To determine whether migration in response to carcinoma-related growth factors was altered upon EMT, we measured steady-state migration of epithelial and mesenchymal cells in response to EGF, HRG-β1, IGF-1, and HGF to activate the ErbB family, IGF1-R, and Met, respectively. Epithelial cells migrated very little as singular cells for all stimuli, whereas single mesenchymal cells migrated robustly in response to select growth factors, notably EGF (Fig. 1D, supplemental Fig. S3). Conversely, epithelial cells moved rapidly within monolayers, at or above the speeds attained by singular mesenchymal cells, even in the absence of exogenous stimuli, with only modest enhancement by some of the growth factors (Fig. 1E, supplemental Fig. S3). Within monolayers, mesenchymal cells exhibited very low cell speeds that were enhanced only slightly by growth factor treatments. These results suggest that the degree of motility in both migratory modes is highly growth factor- and EMT-dependent. Each type of cell responded differentially to growth factor treatments based on its phenotype, indicating distinct processing of growth factor-elicited signals in pre-Twist versus post-Twist cells.
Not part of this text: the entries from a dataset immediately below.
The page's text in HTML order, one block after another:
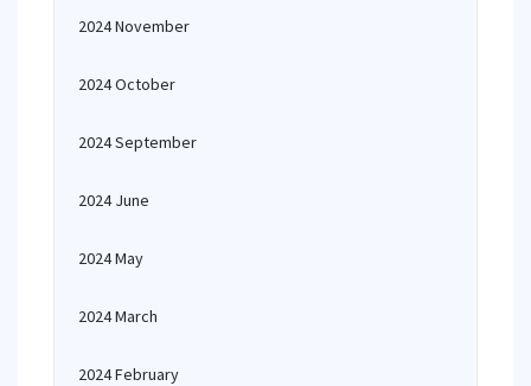
2024 November
2024 October
2024 September
2024 June
2024 May
2024 March
2024 February
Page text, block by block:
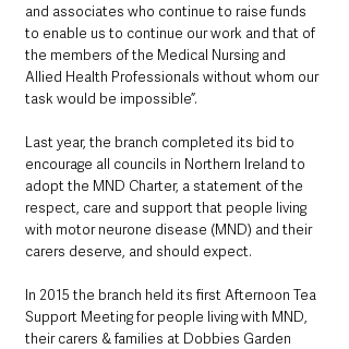
and associates who continue to raise funds
to enable us to continue our work and that of
the members of the Medical Nursing and
Allied Health Professionals without whom our
task would be impossible”.
Last year, the branch completed its bid to
encourage all councils in Northern Ireland to
adopt the MND Charter, a statement of the
respect, care and support that people living
with motor neurone disease (MND) and their
carers deserve, and should expect.
In 2015 the branch held its first Afternoon Tea
Support Meeting for people living with MND,
their carers & families at Dobbies Garden
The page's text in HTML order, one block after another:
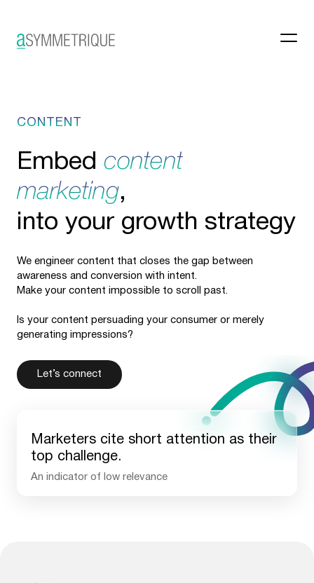
CONTENT
Embed content
marketing,
into your growth strategy
We engineer content that closes the gap between
awareness and conversion with intent.
Make your content impossible to scroll past.
Is your content persuading your consumer or merely
generating impressions?
Let’s connect
Marketers cite short attention as their
top challenge.
An indicator of low relevance
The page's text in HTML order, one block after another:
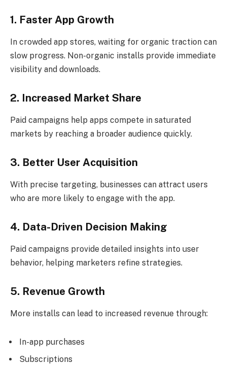
1. Faster App Growth
In crowded app stores, waiting for organic traction can
slow progress. Non-organic installs provide immediate
visibility and downloads.
2. Increased Market Share
Paid campaigns help apps compete in saturated
markets by reaching a broader audience quickly.
3. Better User Acquisition
With precise targeting, businesses can attract users
who are more likely to engage with the app.
4. Data-Driven Decision Making
Paid campaigns provide detailed insights into user
behavior, helping marketers refine strategies.
5. Revenue Growth
More installs can lead to increased revenue through:
In-app purchases
Subscriptions
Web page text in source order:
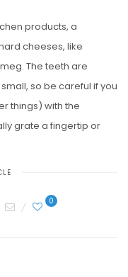
products, a
cheeses, like
The teeth are
so be careful if you
things) with the
grate a fingertip or
0
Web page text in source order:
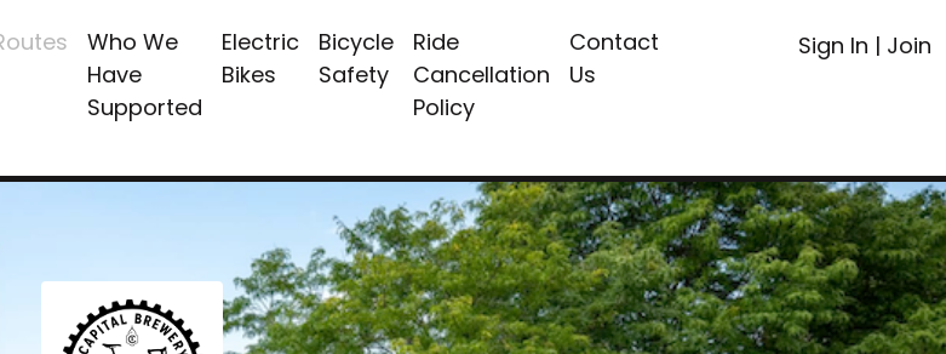
Who We
Have
Supported
Electric
Bikes
Bicycle
Safety
Ride
Cancellation
Policy
Contact
Us
Sign In | Join

Quantitative Analysis of Growth Factor-Elicited Multiple-Pathway Signaling Network Dynamics

We hypothesized that the changes in Twist-related gene expression could induce alteration of multiple pathways in the signaling network downstream of growth factor cues, leading to the observed EMT-dependent migratory responses. An exciting previous study has reported measurement of more than 1000 biomolecular species at the mRNA, protein, phosphopeptide, or phosphoprotein level in tumors with epithelial and mesenchymal phenotypes to generate annotated molecular network graphs (4), but our focus here is a quantitative analysis of changes in multipathway signaling network activities in comparative manner from before to after EMT induction in a particular cell line with the goal of constructing computational model-based prediction of signaling pathway relationships to motility behavior. To achieve this, we assessed the early activation kinetics of 14 proteins downstream of receptor tyrosine kinase activation (Fig. 3A) in confluent pre-Twist cells and sparse post-Twist cells (at 0, 5, 10, 30, or 60 min after growth factor activation). Measurements of 14 phospho-sites over five time points, five growth factor treatments, two cell lines, and two to three technical replicates resulted in greater than 1800 data-points (Fig. 3C).

Fig. 3.

Early activation profiles of key regulators of cell migration exhibit altered signaling pathway activities upon Twist-induced EMT. A, Simplified schematic of receptor tyrosine kinase-activated signaling network involved in cell migration and the candidates for which phosphorylation was assessed via quantitation. Arrows indicate direct binding of the growth factors used in this study to their respective receptors. Solid lines indicate direct interactions between proteins whereas dashed lines indicate demonstrated indirect interactions. Some candidates have been grouped based on their demonstrated involvement in various biophysical processes of cell migration. This figure is intended as an illustration of the complexity of the signaling network and does not fully account for all components or interactions assessed. Phosphorylation of candidates with green or red “P” symbols has been measured via a quantitative multiplexed bead-based ELISA assay or quantitative Western blot assay, respectively. B, Ratio of basal epithelial and mesenchymal phosphorylation, demonstrating changes in signaling before growth factor stimulation. Data is shown as mean ± S.E., based on error of measurements in each context. n = 2–3 biological replicates per context. C, Sixty-minute time-courses of phosphorylation after stimulation of hMECs with various growth factors. Confluent epithelial cells (solid circle) or sparsely seeded mesenchymal cells (dashed diamond) were lysed at various times after stimulation with EGF (red), HRG (black), IGF-1 (blue), and HGF (green), and subjected to a high-throughput multiplexable bead-based ELISA or quantitative Western blot using antibodies against various phosphorylation sites. Assay wells were loaded with equal mass of protein as assessed by a quantitative bichronic acid assay. Mean fluorescence intensities (MFI) for Western blots were obtained via densitometry. MFI values were normalized to the 0 min Epithelial value within each phosphosite. n = 2–3 biological replicates. Data is shown as mean ± S.E.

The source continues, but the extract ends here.